Where a picture appears, skip it and copy everything else in the listing exactly.

Start of STUDY MATERIAL

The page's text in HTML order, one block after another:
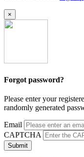
×
Forgot password?
Please enter your
randomly generated
Email
CAPTCHA
Submit

End of STUDY MATERIAL

**WRITTEN RESPONSE:**
The page's text in HTML order, one block after another:
×
Forgot password?
Please enter your
randomly generated
Email
CAPTCHA
Submit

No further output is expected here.